This was recipe i got from clutchkick (many.many thanks mate!) which i thought id share.It works great with albacore/alunghi,kubrit/false albacore,plamti/bontio and probably blue fin tuna too (never tried it though).When they are ready they keep for a long time,ive opened a jar after 6months and if anthing it was better!! Word of warning you will end up eating the whole jar and a LOT of bread once you try it!!  Smiley Smiley
Here's the recipe....

Tonn taz-zejt (canned tuna)

Clean the fish and cut it into large pieces.
Prepare a large saucepan (borma) with sea water or brine*, put the fish inside it and let it boil slowly for one and a half hours.
Inside the saucepan you should also put some mint leaves, a large onion quartered in four, and a couple or red chillies.
Keep the heat low to produce a slow boil.

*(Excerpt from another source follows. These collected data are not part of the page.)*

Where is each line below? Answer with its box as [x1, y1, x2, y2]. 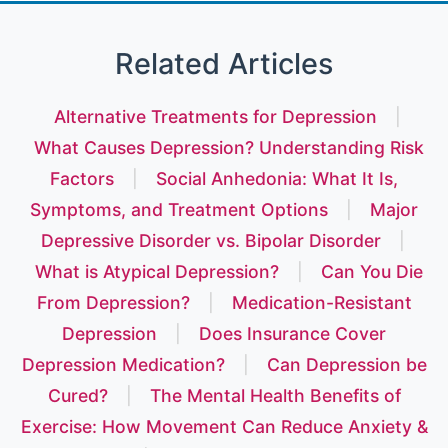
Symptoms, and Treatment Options [30, 198, 328, 220]
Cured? [47, 384, 108, 406]
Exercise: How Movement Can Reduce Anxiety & [20, 415, 428, 437]
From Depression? [36, 291, 190, 313]
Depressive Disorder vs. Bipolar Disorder [40, 229, 381, 251]
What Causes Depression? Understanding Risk [34, 136, 424, 158]
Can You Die [321, 260, 423, 282]
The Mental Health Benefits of [149, 384, 401, 406]
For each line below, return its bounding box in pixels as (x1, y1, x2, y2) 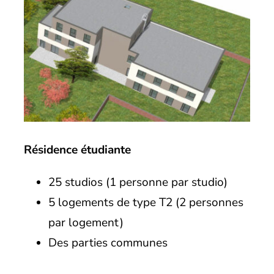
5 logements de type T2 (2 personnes (48, 194, 243, 210)
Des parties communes (48, 234, 168, 251)
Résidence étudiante (23, 141, 131, 158)
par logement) (48, 214, 124, 231)
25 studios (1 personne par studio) (48, 174, 228, 190)
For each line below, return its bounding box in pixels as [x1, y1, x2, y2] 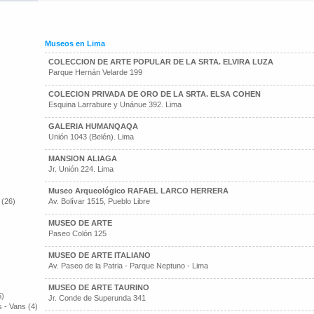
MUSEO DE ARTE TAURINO [48, 283, 149, 292]
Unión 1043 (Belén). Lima [48, 132, 134, 141]
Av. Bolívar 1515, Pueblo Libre [48, 197, 150, 205]
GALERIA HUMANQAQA [48, 122, 138, 130]
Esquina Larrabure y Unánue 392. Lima [48, 100, 182, 109]
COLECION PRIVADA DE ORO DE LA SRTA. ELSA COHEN [48, 90, 261, 98]
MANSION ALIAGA [48, 154, 117, 163]
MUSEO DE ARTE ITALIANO [48, 251, 151, 259]
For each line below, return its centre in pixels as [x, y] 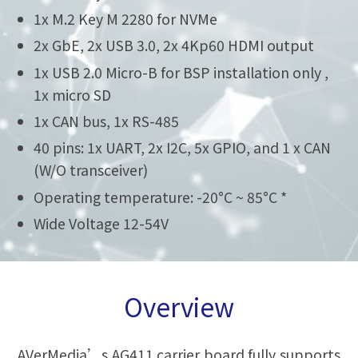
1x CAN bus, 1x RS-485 [107, 121]
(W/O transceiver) [91, 170]
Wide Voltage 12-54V [101, 223]
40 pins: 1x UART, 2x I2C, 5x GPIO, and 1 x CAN [183, 148]
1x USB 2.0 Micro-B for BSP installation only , [181, 72]
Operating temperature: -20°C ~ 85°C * [161, 197]
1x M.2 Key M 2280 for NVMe [126, 19]
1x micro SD [73, 94]
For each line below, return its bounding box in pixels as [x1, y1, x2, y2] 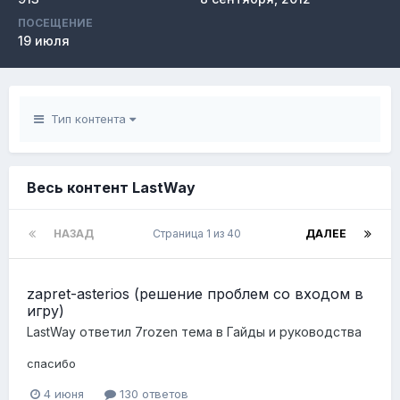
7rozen [135, 324, 178, 339]
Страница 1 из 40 [153, 227, 246, 240]
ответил [76, 324, 135, 339]
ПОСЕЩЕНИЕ [18, 16, 93, 29]
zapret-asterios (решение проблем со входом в [27, 285, 363, 303]
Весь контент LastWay [27, 179, 196, 196]
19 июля [18, 33, 70, 48]
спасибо [27, 356, 76, 371]
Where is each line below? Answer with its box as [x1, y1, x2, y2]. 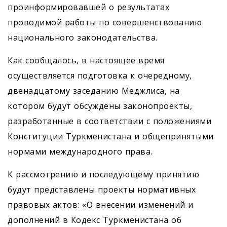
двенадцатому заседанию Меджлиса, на [8, 85, 180, 97]
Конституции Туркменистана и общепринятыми [8, 131, 214, 142]
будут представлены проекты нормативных [8, 184, 196, 196]
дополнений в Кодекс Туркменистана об [8, 214, 181, 226]
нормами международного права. [8, 146, 153, 158]
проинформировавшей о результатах [8, 2, 169, 13]
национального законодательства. [8, 32, 158, 44]
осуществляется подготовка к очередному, [8, 70, 192, 82]
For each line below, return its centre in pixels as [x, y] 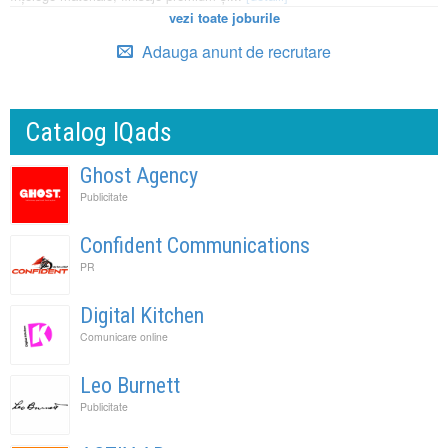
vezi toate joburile [224, 18]
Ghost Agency [139, 176]
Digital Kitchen [142, 316]
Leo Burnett [130, 386]
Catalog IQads [98, 132]
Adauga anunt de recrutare [234, 52]
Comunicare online [124, 337]
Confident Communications [195, 246]
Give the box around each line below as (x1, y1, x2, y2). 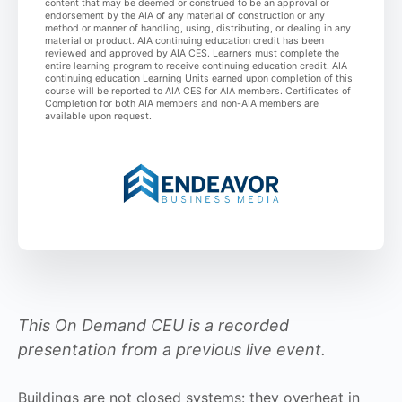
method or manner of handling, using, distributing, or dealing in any (45, 22, 351, 35)
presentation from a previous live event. (18, 339, 326, 359)
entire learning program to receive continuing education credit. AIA (45, 60, 347, 73)
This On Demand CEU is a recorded (18, 315, 289, 335)
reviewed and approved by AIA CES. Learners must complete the (45, 48, 339, 60)
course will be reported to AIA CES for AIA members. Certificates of (45, 85, 351, 98)
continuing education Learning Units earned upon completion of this (45, 73, 353, 85)
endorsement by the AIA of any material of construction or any (45, 10, 325, 22)
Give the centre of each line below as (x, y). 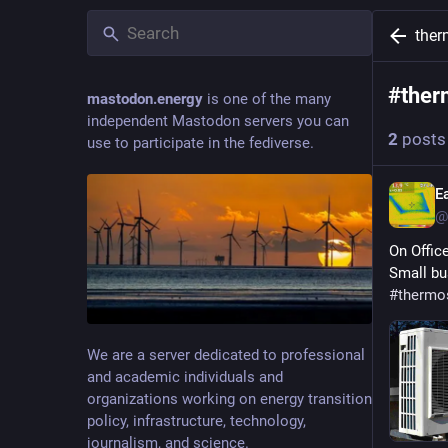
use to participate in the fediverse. (200, 143)
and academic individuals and (185, 376)
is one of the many (267, 99)
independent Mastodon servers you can (218, 121)
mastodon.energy (145, 99)
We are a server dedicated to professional (226, 354)
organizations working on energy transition (229, 398)
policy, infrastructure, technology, (196, 420)
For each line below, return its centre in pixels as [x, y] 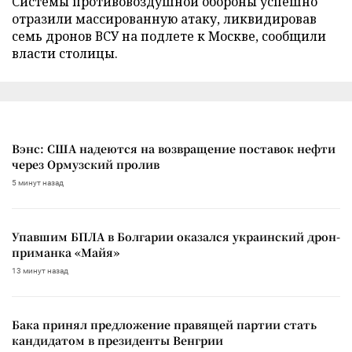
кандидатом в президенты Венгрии [117, 340]
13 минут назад [40, 270]
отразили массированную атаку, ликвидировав [164, 18]
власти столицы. [65, 53]
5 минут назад [38, 182]
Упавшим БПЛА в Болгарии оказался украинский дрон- [176, 236]
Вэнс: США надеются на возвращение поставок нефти [174, 148]
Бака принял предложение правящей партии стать [164, 324]
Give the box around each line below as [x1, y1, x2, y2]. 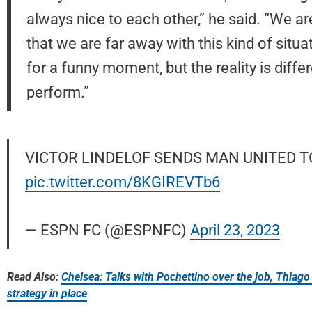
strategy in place [7, 287, 87, 301]
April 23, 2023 [189, 221, 280, 240]
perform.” [26, 83, 89, 102]
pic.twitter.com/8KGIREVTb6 [24, 173, 220, 192]
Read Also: [7, 270, 61, 284]
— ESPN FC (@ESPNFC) [24, 221, 190, 240]
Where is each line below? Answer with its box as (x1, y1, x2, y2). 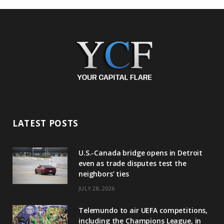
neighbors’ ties (78, 168, 129, 178)
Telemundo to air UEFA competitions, (78, 205, 208, 215)
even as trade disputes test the (78, 158, 186, 168)
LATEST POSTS (12, 117, 79, 129)
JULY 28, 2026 (78, 184, 115, 192)
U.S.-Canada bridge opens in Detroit (78, 147, 203, 157)
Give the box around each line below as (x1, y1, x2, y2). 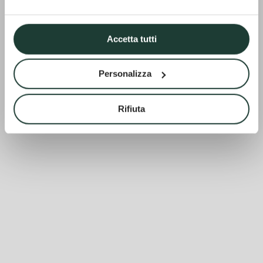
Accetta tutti (106, 33, 157, 44)
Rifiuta (118, 103, 145, 114)
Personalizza (98, 68, 151, 79)
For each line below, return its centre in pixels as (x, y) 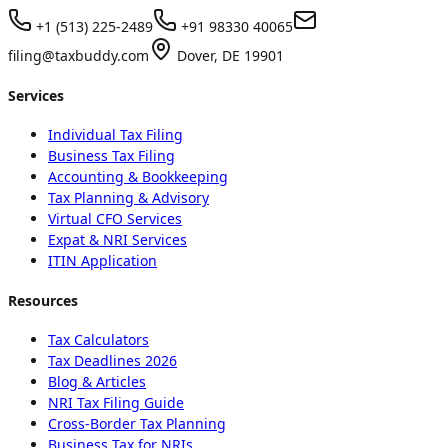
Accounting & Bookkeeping (138, 177)
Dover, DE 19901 (228, 55)
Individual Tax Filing (115, 135)
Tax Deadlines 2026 (112, 361)
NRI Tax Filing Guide (116, 403)
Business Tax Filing (111, 156)
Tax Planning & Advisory (128, 198)
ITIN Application (102, 261)
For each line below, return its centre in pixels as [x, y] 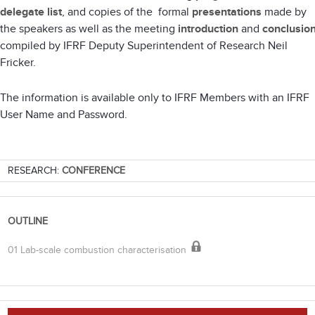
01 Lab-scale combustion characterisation [98, 250]
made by [284, 12]
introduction [208, 28]
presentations [227, 12]
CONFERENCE [94, 171]
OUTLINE [28, 221]
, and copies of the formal [127, 12]
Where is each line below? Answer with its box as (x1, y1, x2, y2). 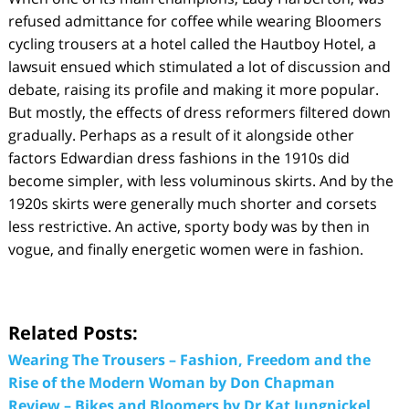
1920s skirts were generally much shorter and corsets (7, 193, 377, 214)
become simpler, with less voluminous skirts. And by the (7, 170, 393, 191)
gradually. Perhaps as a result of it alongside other (7, 124, 354, 145)
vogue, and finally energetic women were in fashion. (7, 238, 363, 259)
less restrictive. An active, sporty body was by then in (7, 215, 370, 236)
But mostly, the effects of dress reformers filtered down (7, 101, 391, 122)
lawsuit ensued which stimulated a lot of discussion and (7, 56, 391, 77)
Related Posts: (7, 320, 138, 345)
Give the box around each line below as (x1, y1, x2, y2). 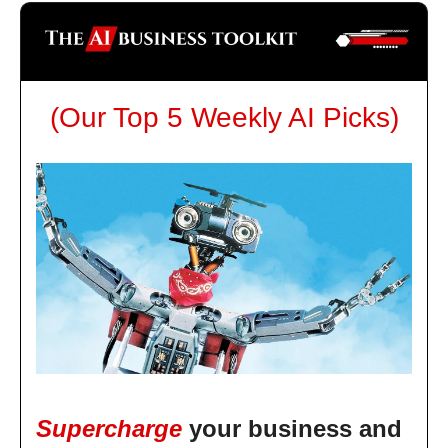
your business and (189, 415, 402, 443)
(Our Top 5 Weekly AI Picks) (49, 101, 399, 133)
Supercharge (36, 415, 182, 443)
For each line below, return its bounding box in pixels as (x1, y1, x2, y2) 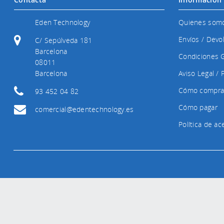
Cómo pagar (178, 102, 217, 112)
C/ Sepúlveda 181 (35, 35, 92, 45)
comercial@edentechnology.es (35, 104, 134, 114)
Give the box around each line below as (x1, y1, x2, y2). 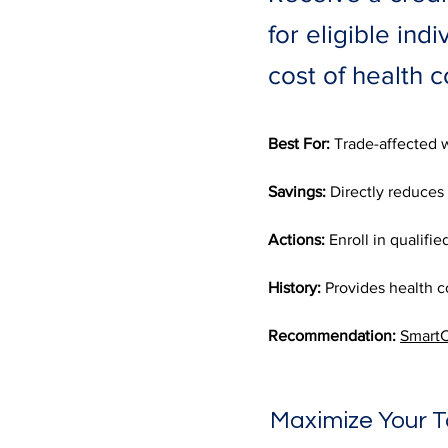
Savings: (268, 183, 326, 200)
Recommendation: (268, 327, 396, 344)
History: (268, 279, 321, 296)
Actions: (268, 231, 325, 248)
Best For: (268, 135, 330, 152)
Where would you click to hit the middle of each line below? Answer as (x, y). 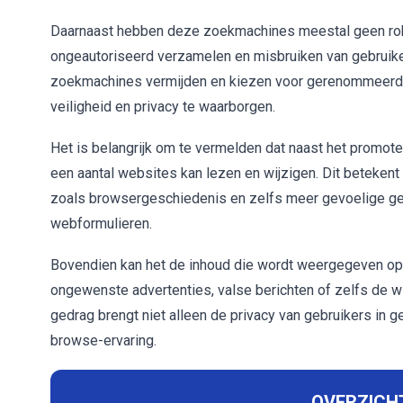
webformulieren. (101, 224)
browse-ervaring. (103, 340)
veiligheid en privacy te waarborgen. (163, 107)
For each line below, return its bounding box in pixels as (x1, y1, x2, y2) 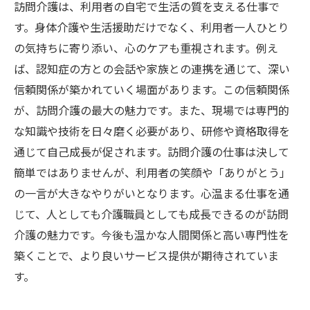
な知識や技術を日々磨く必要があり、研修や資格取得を (14, 122, 290, 139)
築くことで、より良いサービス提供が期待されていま (14, 247, 279, 264)
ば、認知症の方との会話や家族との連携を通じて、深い (14, 60, 290, 77)
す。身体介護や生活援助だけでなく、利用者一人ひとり (14, 19, 289, 35)
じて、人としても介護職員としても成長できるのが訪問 (14, 206, 289, 222)
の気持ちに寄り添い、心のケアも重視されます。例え (14, 39, 278, 56)
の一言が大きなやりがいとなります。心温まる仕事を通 (14, 185, 289, 201)
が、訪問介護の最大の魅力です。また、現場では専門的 (14, 102, 289, 118)
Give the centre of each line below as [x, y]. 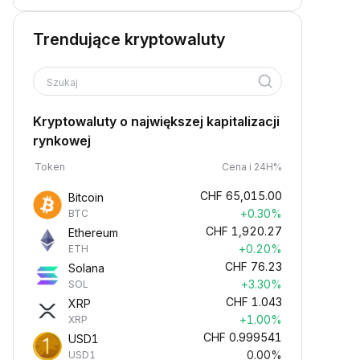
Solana [86, 268]
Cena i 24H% [252, 167]
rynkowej [62, 141]
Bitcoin [86, 197]
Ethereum [93, 233]
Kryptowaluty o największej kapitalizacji [156, 121]
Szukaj [63, 82]
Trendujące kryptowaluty [129, 39]
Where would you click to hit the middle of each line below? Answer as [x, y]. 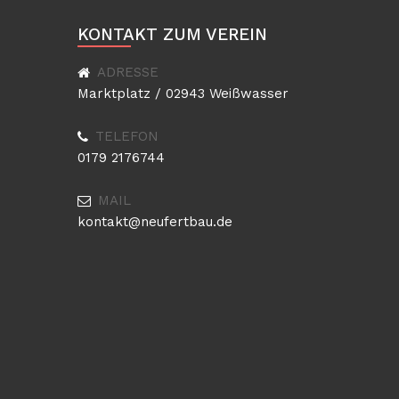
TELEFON [127, 136]
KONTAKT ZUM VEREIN [172, 34]
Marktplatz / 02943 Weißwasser [183, 94]
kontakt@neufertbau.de [155, 222]
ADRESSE [128, 72]
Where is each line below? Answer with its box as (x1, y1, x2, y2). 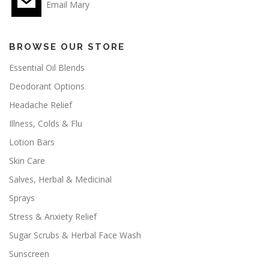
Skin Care (9, 154, 45, 166)
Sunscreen (9, 247, 49, 259)
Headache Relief (9, 98, 72, 110)
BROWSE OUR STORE (9, 41, 125, 52)
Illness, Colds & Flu (9, 117, 82, 129)
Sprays (9, 192, 35, 204)
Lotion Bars (9, 136, 55, 148)
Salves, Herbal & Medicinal (9, 173, 112, 185)
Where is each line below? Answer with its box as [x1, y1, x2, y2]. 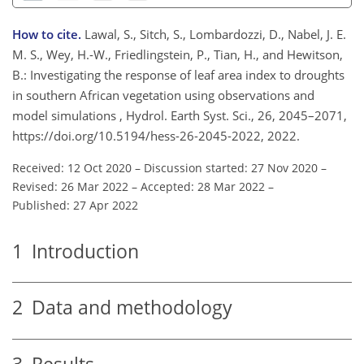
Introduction [23, 238, 139, 264]
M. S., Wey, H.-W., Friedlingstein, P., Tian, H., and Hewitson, [12, 45, 343, 63]
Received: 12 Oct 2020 [12, 159, 132, 175]
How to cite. [12, 25, 84, 42]
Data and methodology [23, 295, 232, 321]
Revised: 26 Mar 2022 [12, 178, 128, 194]
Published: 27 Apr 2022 [12, 197, 138, 213]
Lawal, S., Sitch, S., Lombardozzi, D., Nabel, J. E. [84, 25, 346, 42]
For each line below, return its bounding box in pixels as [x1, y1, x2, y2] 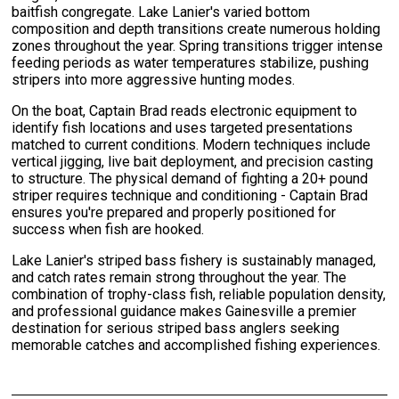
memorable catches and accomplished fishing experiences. [12, 337, 381, 354]
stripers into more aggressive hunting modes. [12, 71, 296, 89]
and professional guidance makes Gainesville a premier [12, 303, 357, 321]
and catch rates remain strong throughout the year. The [12, 269, 347, 287]
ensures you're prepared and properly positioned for [12, 204, 337, 222]
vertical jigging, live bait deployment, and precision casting [12, 153, 374, 171]
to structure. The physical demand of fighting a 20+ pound [12, 170, 369, 188]
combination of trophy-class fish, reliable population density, [12, 286, 387, 304]
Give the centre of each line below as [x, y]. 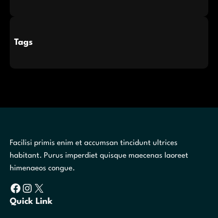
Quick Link [31, 201]
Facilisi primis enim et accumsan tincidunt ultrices [94, 143]
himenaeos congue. [42, 168]
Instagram [25, 188]
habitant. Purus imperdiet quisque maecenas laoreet [99, 155]
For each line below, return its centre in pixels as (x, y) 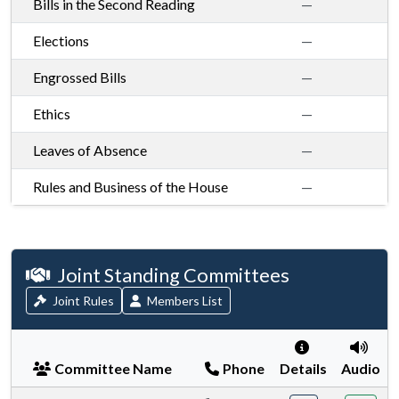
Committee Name (113, 368)
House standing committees (96, 215)
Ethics (52, 114)
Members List (183, 301)
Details (303, 368)
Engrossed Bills (80, 77)
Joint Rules (82, 301)
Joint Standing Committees (173, 275)
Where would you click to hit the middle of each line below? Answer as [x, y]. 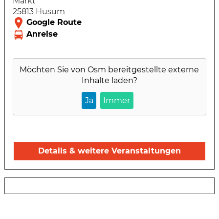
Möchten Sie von [54, 70]
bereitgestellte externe [153, 70]
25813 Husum [39, 12]
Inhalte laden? [109, 81]
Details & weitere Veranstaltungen [109, 151]
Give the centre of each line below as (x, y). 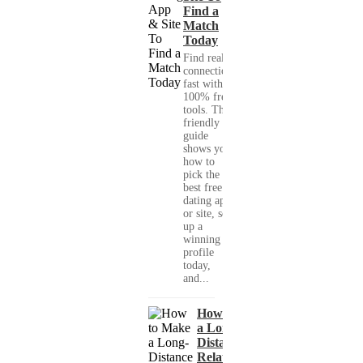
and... (196, 279)
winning (202, 240)
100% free (207, 97)
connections (210, 71)
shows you (207, 149)
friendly (201, 123)
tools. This (207, 110)
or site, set (207, 214)
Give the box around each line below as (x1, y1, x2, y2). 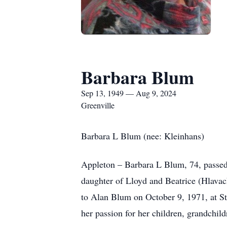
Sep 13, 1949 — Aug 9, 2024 (81, 88, 176, 98)
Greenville (81, 100, 115, 110)
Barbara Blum (81, 64, 194, 90)
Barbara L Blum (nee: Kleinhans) (81, 130, 204, 142)

After the cooking is over, remove the fish from the water and clean from all the bones. You should prepare enough jars by cleaning them and sterilising them in an oven. Put the fish in portions in the jars. Use corn oil or sunflower oil to cover the fish in the jar, close the lid tightly. Cook for another one and a half hours in a Baine Marie, or thirty minuites if using a pressure cooker.

Keep in a pantry or cool cupboard for a week and then enjoy!

* Brine = 100g of sea salt per pint of water.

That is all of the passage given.